%%

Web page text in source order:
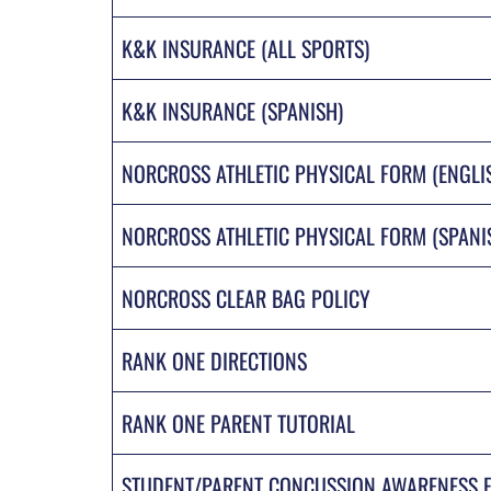
K&K INSURANCE (ALL SPORTS)
K&K INSURANCE (SPANISH)
NORCROSS ATHLETIC PHYSICAL FORM
NORCROSS ATHLETIC PHYSICAL FORM
NORCROSS CLEAR BAG POLICY
RANK ONE DIRECTIONS
RANK ONE PARENT TUTORIAL
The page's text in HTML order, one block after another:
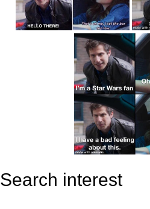
Search interest
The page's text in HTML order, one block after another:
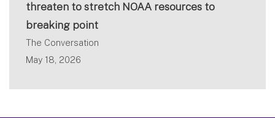
threaten to stretch NOAA resources to
breaking point
The Conversation
May 18, 2026
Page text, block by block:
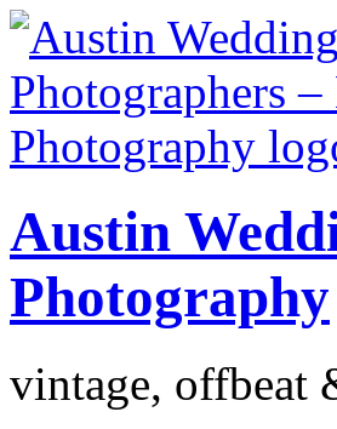
Austin
Photography
vintage, offbeat
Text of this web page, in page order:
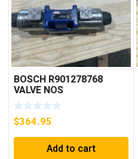
BOSCH R901278768
VALVE NOS
$364.95
Add to cart
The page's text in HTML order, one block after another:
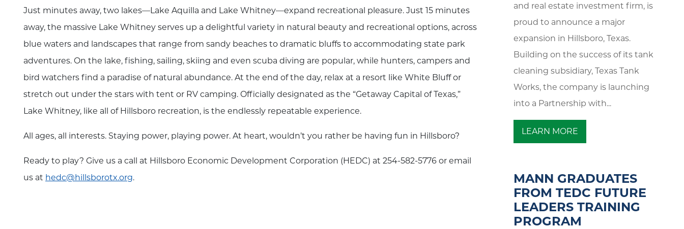
Just minutes away, two lakes—Lake Aquilla and Lake Whitney—expand recreational pleasure. Just 15 minutes
away, the massive Lake Whitney serves up a delightful variety in natural beauty and recreational options, across
blue waters and landscapes that range from sandy beaches to dramatic bluffs to accommodating state park
adventures. On the lake, fishing, sailing, skiing and even scuba diving are popular, while hunters, campers and
bird watchers find a paradise of natural abundance. At the end of the day, relax at a resort like White Bluff or
stretch out under the stars with tent or RV camping. Officially designated as the “Getaway Capital of Texas,”
Lake Whitney, like all of Hillsboro recreation, is the endlessly repeatable experience.
All ages, all interests. Staying power, playing power. At heart, wouldn’t you rather be having fun in Hillsboro?
Ready to play? Give us a call at Hillsboro Economic Development Corporation (HEDC) at 254-582-5776 or email
us at hedc@hillsborotx.org.
and real estate investment firm, is
proud to announce a major
expansion in Hillsboro, Texas.
Building on the success of its tank
cleaning subsidiary, Texas Tank
Works, the company is launching
into a Partnership with...
LEARN MORE
MANN GRADUATES
FROM TEDC FUTURE
LEADERS TRAINING
PROGRAM
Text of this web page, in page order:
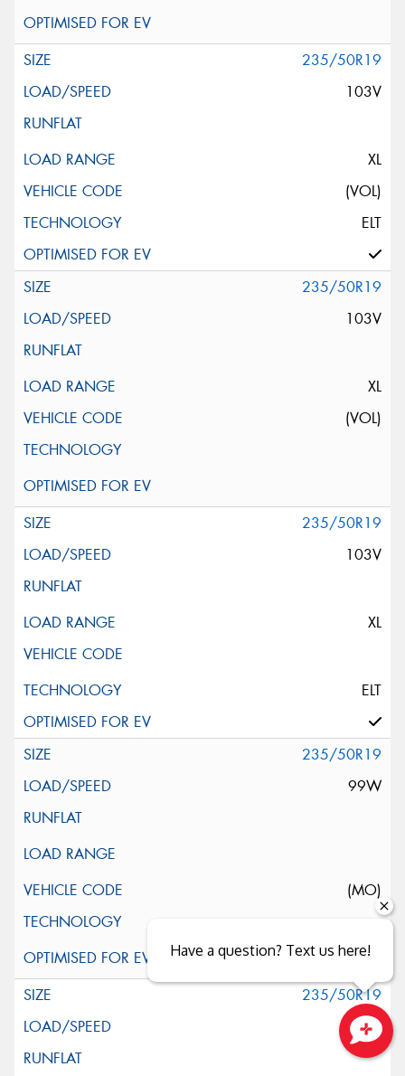
235/50R19
103V
XL
(VOL)
ELT
235/50R19
103V
XL
(VOL)
235/50R19
103V
XL
ELT
235/50R19
99W
(MO)
235/50R19
99W
Have a question? Text us here!
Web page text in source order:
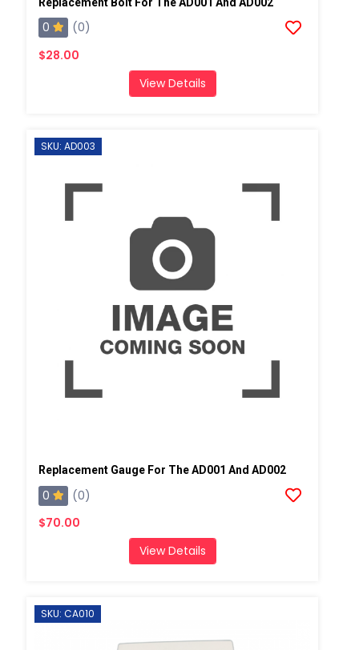
0
(0)
$28.00
View Details
SKU: AD003
Replacement Gauge For The AD001 And AD002
0
(0)
$70.00
View Details
SKU: CA010
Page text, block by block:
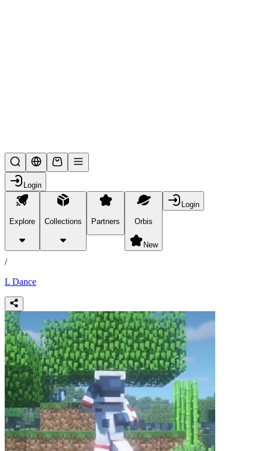
Login
Explore Collections Partners Orbis
New
Login
products
/
L Dance
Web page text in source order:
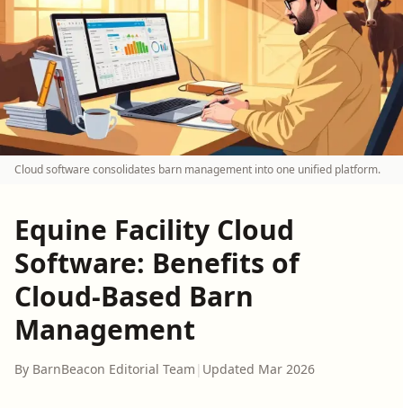
Cloud software consolidates barn management into one unified platform.
Equine Facility Cloud
Software: Benefits of
Cloud-Based Barn
Management
By BarnBeacon Editorial Team | Updated Mar 2026
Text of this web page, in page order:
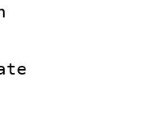
:
:
bit
rate
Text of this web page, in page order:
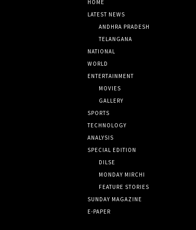
HOME
LATEST NEWS
ANDHRA PRADESH
TELANGANA
NATIONAL
WORLD
ENTERTAINMENT
MOVIES
GALLERY
SPORTS
TECHNOLOGY
ANALYSIS
SPECIAL EDITION
DILSE
MONDAY MIRCHI
FEATURE STORIES
SUNDAY MAGAZINE
E-PAPER
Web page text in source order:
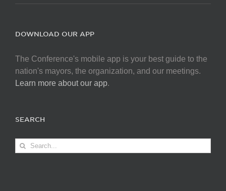
DOWNLOAD OUR APP
The Conference's mobile app is your best guide to the
nation's mayors, the organization, and our meetings.
Learn more about our app.
SEARCH
Search
for:
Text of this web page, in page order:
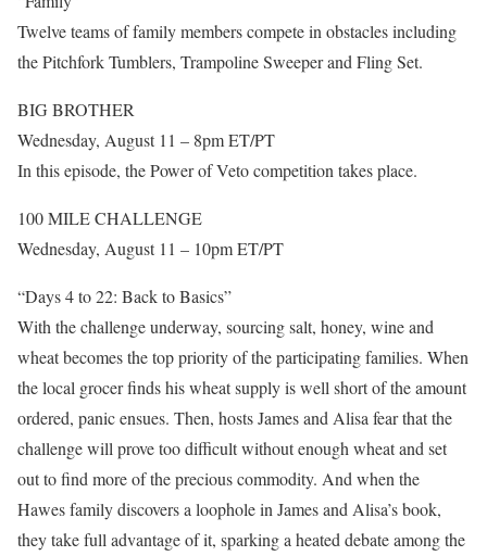
Twelve teams of family members compete in obstacles including
the Pitchfork Tumblers, Trampoline Sweeper and Fling Set.
BIG BROTHER
Wednesday, August 11 – 8pm ET/PT
In this episode, the Power of Veto competition takes place.
100 MILE CHALLENGE
Wednesday, August 11 – 10pm ET/PT
“Days 4 to 22: Back to Basics”
With the challenge underway, sourcing salt, honey, wine and
wheat becomes the top priority of the participating families. When
the local grocer finds his wheat supply is well short of the amount
ordered, panic ensues. Then, hosts James and Alisa fear that the
challenge will prove too difficult without enough wheat and set
out to find more of the precious commodity. And when the
Hawes family discovers a loophole in James and Alisa’s book,
they take full advantage of it, sparking a heated debate among the
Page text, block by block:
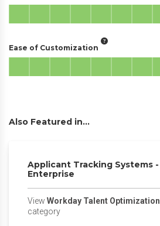
Ease of Customization
Also Featured in...
Applicant Tracking Systems -
Enterprise
View Workday Talent Optimization
category(opens in a new tab)
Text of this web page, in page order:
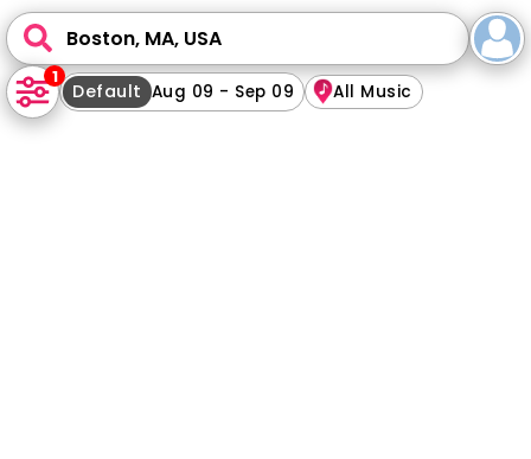
Boston, MA, USA
1
Default Aug 09 - Sep 09 All Music
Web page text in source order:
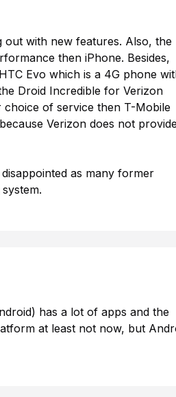
out with new features. Also, the
then iPhone. Besides,
Evo which is a 4G phone
Droid Incredible for Verizon
of service then T-Mobile
Verizon does not
as many former
has a lot of apps and the
at least not now, but
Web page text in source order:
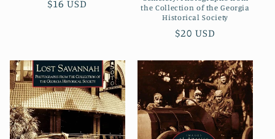
Regular
$16 USD
the Collection of the Georgia
Historical Society
Regular
$20 USD
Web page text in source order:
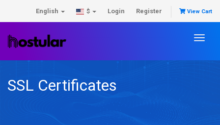
English $ Login Register View Cart
Toggle
SSL Certificates
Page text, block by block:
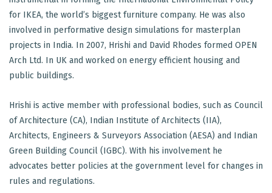
for IKEA, the world’s biggest furniture company. He was also
involved in performative design simulations for masterplan
projects in India. In 2007, Hrishi and David Rhodes formed OPEN
Arch Ltd. In UK and worked on energy efficient housing and
public buildings.
Hrishi is active member with professional bodies, such as Council
of Architecture (CA), Indian Institute of Architects (IIA),
Architects, Engineers & Surveyors Association (AESA) and Indian
Green Building Council (IGBC). With his involvement he
advocates better policies at the government level for changes in
rules and regulations.
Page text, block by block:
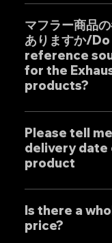
Our one-off
"GOAT
system whose
create the
product is
Japanese sense
Japanese
exclusively at
and achieves
and
performance.
マフラー商品
ありますか/
reference
for the
products?
はい、弊社のマ
客様はもとより
広くご販売して
に関しましては
only to
but to
Please tell
delivery date
product
Our mufflers
tailor-made to
the needs of
Is there a
price?
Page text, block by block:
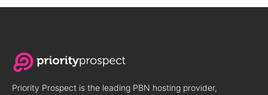
Priority Prospect is the leading PBN hosting provider,
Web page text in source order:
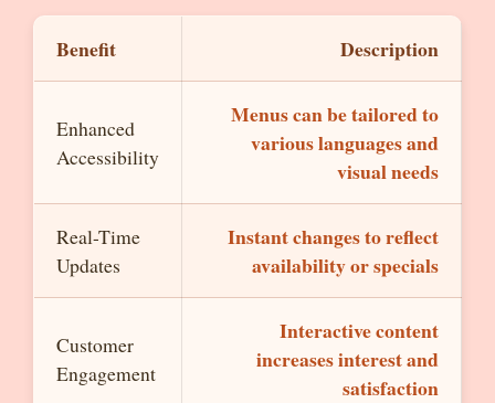
Benefit Description
Enhanced
Accessibility
Menus can be tailored to
various languages and
visual needs
Real-Time
Updates
Instant changes to reflect
availability or specials
Customer
Engagement
Interactive content
increases interest and
satisfaction
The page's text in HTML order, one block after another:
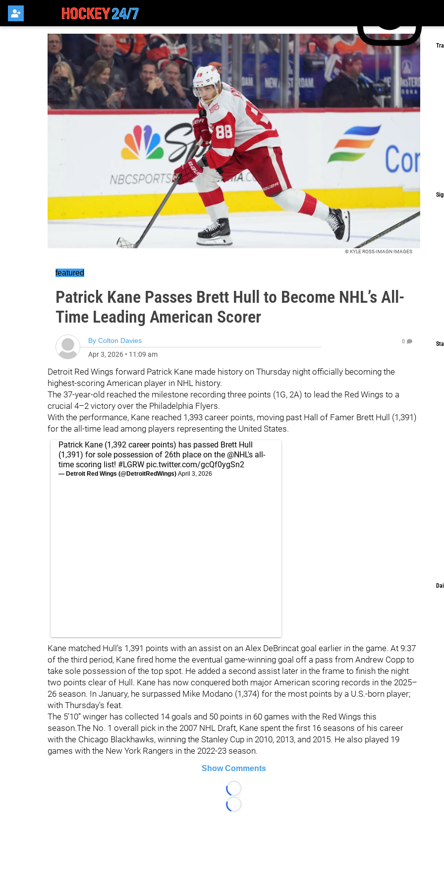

%%

## What you will do
With the pictures removed, the entries above should be transcribed exactly.

## Final answer
Web page text in source order:
K&K INSURANCE (ALL SPORTS)
K&K INSURANCE (SPANISH)
NORCROSS ATHLETIC PHYSICAL FORM
NORCROSS ATHLETIC PHYSICAL FORM
NORCROSS CLEAR BAG POLICY
RANK ONE DIRECTIONS
RANK ONE PARENT TUTORIAL
The page's text in HTML order, one block after another:
Search interest
The page's text in HTML order, one block after another:
threaten to stretch NOAA resources to
breaking point
The Conversation
May 18, 2026
Page text, block by block:
Austin
Photography
vintage, offbeat
Text of this web page, in page order:
BOSCH R901278768
VALVE NOS
$364.95
Add to cart
The page's text in HTML order, one block after another:
Just minutes away, two lakes—Lake Aquilla and Lake Whitney—expand recreational pleasure. Just 15 minutes
away, the massive Lake Whitney serves up a delightful variety in natural beauty and recreational options, across
blue waters and landscapes that range from sandy beaches to dramatic bluffs to accommodating state park
adventures. On the lake, fishing, sailing, skiing and even scuba diving are popular, while hunters, campers and
bird watchers find a paradise of natural abundance. At the end of the day, relax at a resort like White Bluff or
stretch out under the stars with tent or RV camping. Officially designated as the “Getaway Capital of Texas,”
Lake Whitney, like all of Hillsboro recreation, is the endlessly repeatable experience.
All ages, all interests. Staying power, playing power. At heart, wouldn’t you rather be having fun in Hillsboro?
Ready to play? Give us a call at Hillsboro Economic Development Corporation (HEDC) at 254-582-5776 or email
us at hedc@hillsborotx.org.
and real estate investment firm, is
proud to announce a major
expansion in Hillsboro, Texas.
Building on the success of its tank
cleaning subsidiary, Texas Tank
Works, the company is launching
into a Partnership with...
LEARN MORE
MANN GRADUATES
FROM TEDC FUTURE
LEADERS TRAINING
PROGRAM
Text of this web page, in page order:
235/50R19
103V
XL
(VOL)
ELT
235/50R19
103V
XL
(VOL)
235/50R19
103V
XL
ELT
235/50R19
99W
(MO)
235/50R19
99W
Have a question? Text us here!
Web page text in source order:
0
(0)
$28.00
View Details
SKU: AD003
Replacement Gauge For The AD001 And AD002
0
(0)
$70.00
View Details
SKU: CA010
Page text, block by block:
Login
Explore Collections Partners Orbis
New
Login
products
/
L Dance
Web page text in source order:
Cloud software consolidates barn management into one unified platform.
Equine Facility Cloud
Software: Benefits of
Cloud-Based Barn
Management
By BarnBeacon Editorial Team | Updated Mar 2026
Text of this web page, in page order:
:
:
bit
rate
Text of this web page, in page order:
HOME
LATEST NEWS
ANDHRA PRADESH
TELANGANA
NATIONAL
WORLD
ENTERTAINMENT
MOVIES
GALLERY
SPORTS
TECHNOLOGY
ANALYSIS
SPECIAL EDITION
DILSE
MONDAY MIRCHI
FEATURE STORIES
SUNDAY MAGAZINE
E-PAPER
Web page text in source order:
DOWNLOAD OUR APP
The Conference's mobile app is your best guide to the
nation's mayors, the organization, and our meetings.
Learn more about our app.
SEARCH
Search
for:
Text of this web page, in page order:
Twelve teams of family members compete in obstacles including
the Pitchfork Tumblers, Trampoline Sweeper and Fling Set.
BIG BROTHER
Wednesday, August 11 – 8pm ET/PT
In this episode, the Power of Veto competition takes place.
100 MILE CHALLENGE
Wednesday, August 11 – 10pm ET/PT
“Days 4 to 22: Back to Basics”
With the challenge underway, sourcing salt, honey, wine and
wheat becomes the top priority of the participating families. When
the local grocer finds his wheat supply is well short of the amount
ordered, panic ensues. Then, hosts James and Alisa fear that the
challenge will prove too difficult without enough wheat and set
out to find more of the precious commodity. And when the
Hawes family discovers a loophole in James and Alisa’s book,
they take full advantage of it, sparking a heated debate among the
Page text, block by block:
Ease of Customization
Also Featured in...
Applicant Tracking Systems -
Enterprise
View Workday Talent Optimization
category(opens in a new tab)
Text of this web page, in page order:
Boston, MA, USA
1
Default Aug 09 - Sep 09 All Music
Web page text in source order:
out with new features. Also, the
then iPhone. Besides,
Evo which is a 4G phone
Droid Incredible for Verizon
of service then T-Mobile
Verizon does not
as many former
has a lot of apps and the
at least not now, but
Web page text in source order:
Regular
$16 USD
the Collection of the Georgia
Historical Society
Regular
$20 USD
Web page text in source order:
English $ Login Register View Cart
Toggle
SSL Certificates
Page text, block by block:
for IKEA, the world’s biggest furniture company. He was also
involved in performative design simulations for masterplan
projects in India. In 2007, Hrishi and David Rhodes formed OPEN
Arch Ltd. In UK and worked on energy efficient housing and
public buildings.
Hrishi is active member with professional bodies, such as Council
of Architecture (CA), Indian Institute of Architects (IIA),
Architects, Engineers & Surveyors Association (AESA) and Indian
Green Building Council (IGBC). With his involvement he
advocates better policies at the government level for changes in
rules and regulations.
Page text, block by block:
Our one-off
"GOAT
system whose
create the
product is
Japanese sense
Japanese
exclusively at
and achieves
and
performance.
マフラー商品
ありますか/
reference
for the
products?
はい、弊社のマ
客様はもとより
広くご販売して
に関しましては
only to
but to
Please tell
delivery date
product
Our mufflers
tailor-made to
the needs of
Is there a
price?
Page text, block by block:
Priority Prospect is the leading PBN hosting provider,
Web page text in source order:
Benefit Description
Enhanced
Accessibility
Menus can be tailored to
various languages and
visual needs
Real-Time
Updates
Instant changes to reflect
availability or specials
Customer
Engagement
Interactive content
increases interest and
satisfaction
The page's text in HTML order, one block after another:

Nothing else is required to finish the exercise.